Kenis’ chaotic approach of the Garden of Delights in the last part is equally unconvincing and far-fetched. All the time, the author relates quotes from cabbalist texts to certain details of the triptych but this never leads to an all-round, harmonic intepretation of the painting as a whole. None of the texts quoted by Kenis give the reader the impression that Bosch was inspired by them, although the author categorically writes on page 124: ‘The person who has read the Zohar, knows that Bosch was inspired by descriptions from this book when he designed his garden’. The descriptions literally and elaborately quoted by Kenis are definitely not capable of convincing the reader of a cabbalist meaning of the Garden of Delights triptych.

 

De Tuin der Kennis also offers the reader a number of illustrations with comments.
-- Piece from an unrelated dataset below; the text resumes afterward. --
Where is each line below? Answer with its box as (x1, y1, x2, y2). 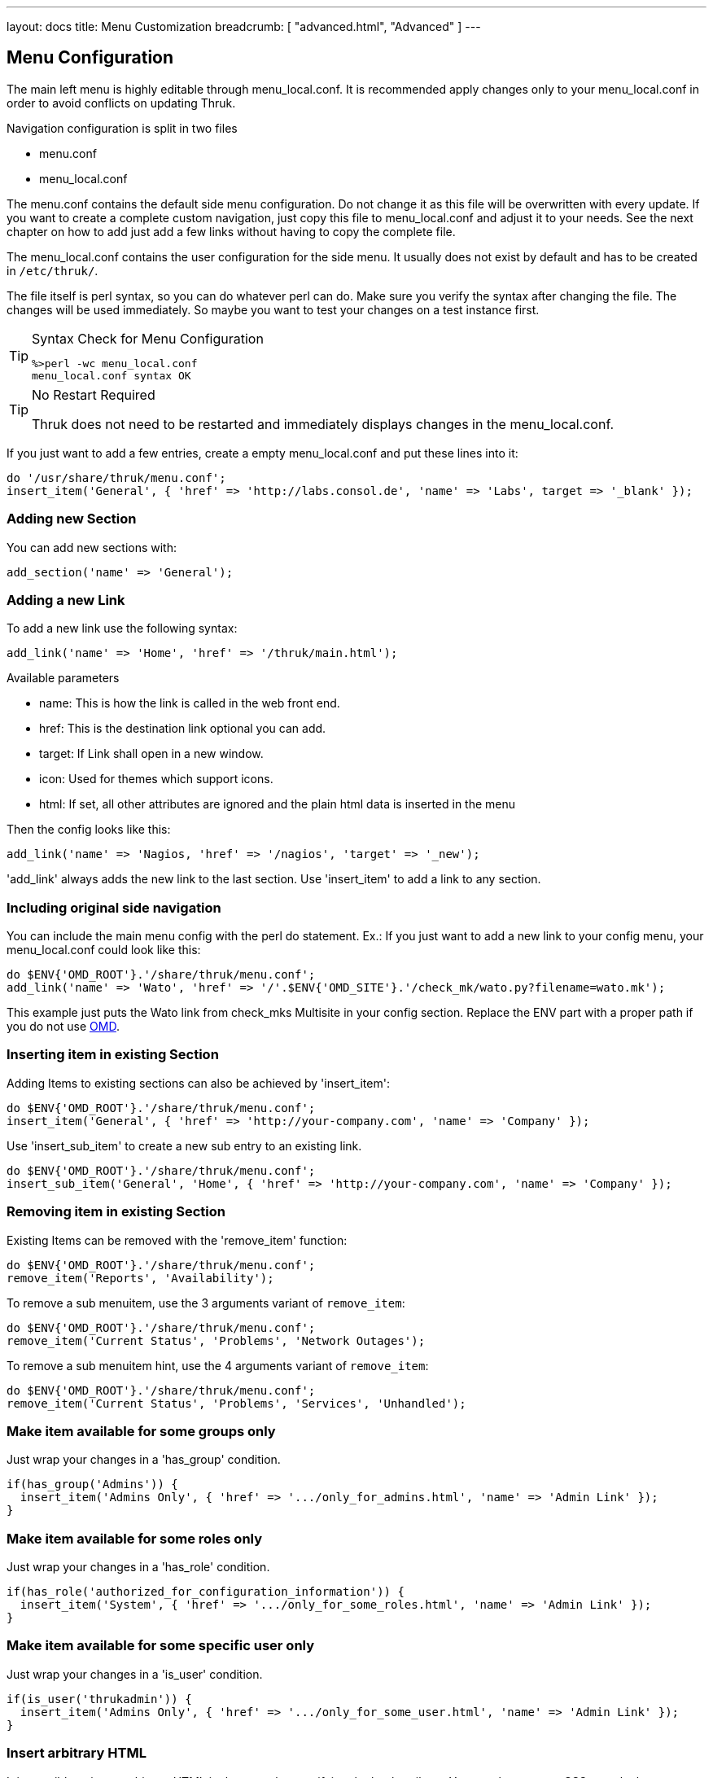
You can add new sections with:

In some of these comments the Hineininterpretierung is pushed even further than in the normal text. In this respect, what tops it all is the illustration-with-text on pages 94-95, where in a drawing of ten men (attributed to Bosch) the author recognizes Bosch and Van Aelmanghien himself in the last row. At that moment we have largely crossed the borderline of what can be accepted from a scientific point of view and we travel through a region where vicarious shame defines the climate. All the illustrations are presented without any reference and together with the uncountable printing errors and the sloppy layout this casts another slur on this publication, for which in this case not the author himself but the adaptors are responsible. What is, for instance, the meaning of the years in the subtitle (1498-1998)? The colour illustration of the Garden of Delights on the backflap dates the triptych 1504, but even this year is nothing but a random guess, because the dating of the triptych is as yet uncertain. 1998 probably refers to the year in which the author passed away, but the backflap tells us that this happened in the year 1997…

 

It may sound rather arrogant and in this specific case even extremely tactless, but perhaps both adaptors should have decided not to publish this collection of texts. In any case, De Tuin der Kennis 1498-1998 is an incomplete, but unfortunately also a very imperfect and in fact even a redundant book.